Within the entries below, output exactly the lines between the line containing "December 2018 [40, 62]" and the line containing "wisten ze veel", inclusive, and omit any picture.

[Data items]
##########

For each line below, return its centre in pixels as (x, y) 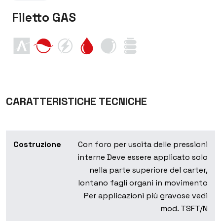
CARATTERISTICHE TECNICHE (76, 102)
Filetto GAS (44, 18)
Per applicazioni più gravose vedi (146, 196)
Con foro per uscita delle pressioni (143, 145)
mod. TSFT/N (184, 209)
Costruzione (37, 145)
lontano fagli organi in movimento (143, 183)
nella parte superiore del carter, (148, 170)
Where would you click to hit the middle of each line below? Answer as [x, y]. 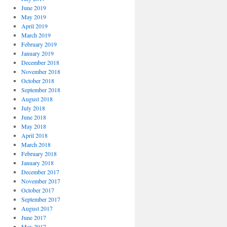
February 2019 [39, 44]
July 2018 [33, 108]
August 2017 [37, 208]
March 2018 [36, 144]
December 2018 [40, 62]
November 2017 [41, 181]
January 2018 [37, 163]
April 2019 [34, 26]
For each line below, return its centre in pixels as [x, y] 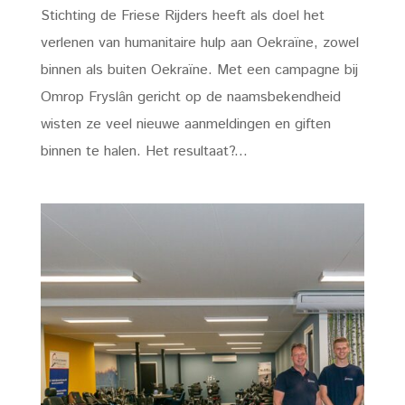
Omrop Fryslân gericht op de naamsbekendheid [190, 97]
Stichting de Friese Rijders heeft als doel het [182, 15]
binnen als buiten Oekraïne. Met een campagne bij [199, 70]
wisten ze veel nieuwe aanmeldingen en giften [185, 124]
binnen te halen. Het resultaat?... [144, 151]
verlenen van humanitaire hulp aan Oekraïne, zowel [199, 42]

##########

### ANSWER SECTION
December 2018 [40, 62]
November 2017 [41, 181]
January 2018 [37, 163]
April 2019 [34, 26]
For each line below, return its centre in pixels as [x, y] 
Omrop Fryslân gericht op de naamsbekendheid [190, 97]
Stichting de Friese Rijders heeft als doel het [182, 15]
binnen als buiten Oekraïne. Met een campagne bij [199, 70]
wisten ze veel nieuwe aanmeldingen en giften [185, 124]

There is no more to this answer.